# Numpy 

In [2]:
import numpy as np

data = np.random.randn(2, 3)
data

array([[ 0.00351044, -1.90470935,  0.64871039],
       [-0.87359687, -0.64563624, -1.83887091]])

In [3]:
data.shape

(2, 3)

In [4]:
data.dtype

dtype('float64')

## Creating ndarrays
#### array() - accepts any sequence-like object

In [7]:
data1 = [6, 7.5, 8, 0, 1]

In [9]:
arr1 = np.array(data1)
arr1

array([6. , 7.5, 8. , 0. , 1. ])

### zeros(), ones(), and empty()
#### empty() - returns uninitialized values. sometimes with garbage values. 

In [10]:
np.zeros(10)

array([0., 0., 0., 0., 0., 0., 0., 0., 0., 0.])

In [11]:
np.zeros((3,6))

array([[0., 0., 0., 0., 0., 0.],
       [0., 0., 0., 0., 0., 0.],
       [0., 0., 0., 0., 0., 0.]])

In [15]:
np.empty((2,3,2))

array([[[0.00000000e+000, 1.72723382e-077],
        [2.96439388e-323, 0.00000000e+000],
        [9.76118064e-313, 8.60952352e-072]],

       [[7.78934220e-091, 9.60074698e-071],
        [1.55137760e+184, 1.88793803e+185],
        [3.99910963e+252, 8.34402697e-309]]])

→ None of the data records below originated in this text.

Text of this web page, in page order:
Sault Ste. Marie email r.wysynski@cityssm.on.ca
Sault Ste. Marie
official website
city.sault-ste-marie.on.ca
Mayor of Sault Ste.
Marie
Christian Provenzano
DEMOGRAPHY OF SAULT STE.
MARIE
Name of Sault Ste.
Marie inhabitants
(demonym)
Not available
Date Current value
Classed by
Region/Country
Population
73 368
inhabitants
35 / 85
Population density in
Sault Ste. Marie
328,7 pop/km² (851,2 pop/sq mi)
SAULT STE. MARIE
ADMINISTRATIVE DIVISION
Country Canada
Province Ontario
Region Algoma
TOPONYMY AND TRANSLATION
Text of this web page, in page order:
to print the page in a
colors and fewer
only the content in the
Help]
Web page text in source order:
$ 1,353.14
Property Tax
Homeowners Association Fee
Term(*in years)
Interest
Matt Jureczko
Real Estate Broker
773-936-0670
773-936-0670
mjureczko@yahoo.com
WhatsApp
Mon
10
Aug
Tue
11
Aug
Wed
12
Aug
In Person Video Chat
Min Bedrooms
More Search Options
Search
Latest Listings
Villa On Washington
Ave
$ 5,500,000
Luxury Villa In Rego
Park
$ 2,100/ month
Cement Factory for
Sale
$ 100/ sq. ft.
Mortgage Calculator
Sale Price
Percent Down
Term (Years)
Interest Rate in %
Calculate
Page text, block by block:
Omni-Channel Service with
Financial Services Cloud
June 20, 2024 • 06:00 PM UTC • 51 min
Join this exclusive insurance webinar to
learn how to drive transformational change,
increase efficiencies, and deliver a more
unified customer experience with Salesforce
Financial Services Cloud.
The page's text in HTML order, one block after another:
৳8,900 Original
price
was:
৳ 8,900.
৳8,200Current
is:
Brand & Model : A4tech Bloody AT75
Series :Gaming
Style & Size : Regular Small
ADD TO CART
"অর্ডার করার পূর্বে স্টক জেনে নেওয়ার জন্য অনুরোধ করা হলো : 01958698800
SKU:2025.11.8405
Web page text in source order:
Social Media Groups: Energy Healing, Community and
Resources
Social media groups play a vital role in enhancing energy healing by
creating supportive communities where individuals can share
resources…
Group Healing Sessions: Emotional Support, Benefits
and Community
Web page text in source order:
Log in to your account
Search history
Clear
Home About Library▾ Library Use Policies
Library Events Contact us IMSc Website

## Data Types for ndarrays

In [17]:
arr1 = np.array([1, 2, 3], dtype=np.float64)
arr1.dtype

dtype('float64')

In [19]:
arr1 = np.array([1, 2, 3], dtype=np.int32)
arr1.dtype

dtype('int32')

## astype() - convert or cast an array to another dtype (decimal part may be truncated)

In [25]:
arr = np.array([3.7, -1.2, -2.6, 0.5, 12.9, 10.1])
arr

array([ 3.7, -1.2, -2.6,  0.5, 12.9, 10.1])

In [26]:
arr.astype(np.int32)

array([ 3, -1, -2,  0, 12, 10], dtype=int32)

In [27]:
numeric_strings = np.array(['1.25', '-9.6', '42'], dtype=np.string_)
numeric_strings.astype(float)

array([ 1.25, -9.6 , 42.  ])

## Arithmetic with NumPy Arrays

In [30]:
arr = np.array([[1., 2., 3.], [4., 5., 6.]])
arr

array([[1., 2., 3.],
       [4., 5., 6.]])

In [31]:
arr * arr

array([[ 1.,  4.,  9.],
       [16., 25., 36.]])

In [32]:
arr - arr

array([[0., 0., 0.],
       [0., 0., 0.]])

In [33]:
1 / arr

array([[1.        , 0.5       , 0.33333333],
       [0.25      , 0.2       , 0.16666667]])

In [34]:
arr ** 0.5

array([[1.        , 1.41421356, 1.73205081],
       [2.        , 2.23606798, 2.44948974]])

In [35]:
arr2 = np.array([[0., 4., 1.], [7., 2., 12.]])
arr2

array([[ 0.,  4.,  1.],
       [ 7.,  2., 12.]])

In [36]:
arr2 > arr

array([[False,  True, False],
       [ True, False,  True]])

## Basic Indexing and Slicing

In [13]:
arr = np.zeros((3,2))
arr

array([[0., 0.],
       [0., 0.],
       [0., 0.]])

In [14]:
old_values = arr.copy() # copy
arr[:] = 64 # change in place
arr

array([[64., 64.],
       [64., 64.],
       [64., 64.]])

In [16]:
old_values 

array([[0., 0.],
       [0., 0.],
       [0., 0.]])

## Boolean array

In [26]:
names = np.array(['Bob', 'Joe', 'Will', 'Bob', 'Will', 'Joe', 'Joe'])
data = np.random.randn(7,4)
display(names)
display(data)

array(['Bob', 'Joe', 'Will', 'Bob', 'Will', 'Joe', 'Joe'], dtype='<U4')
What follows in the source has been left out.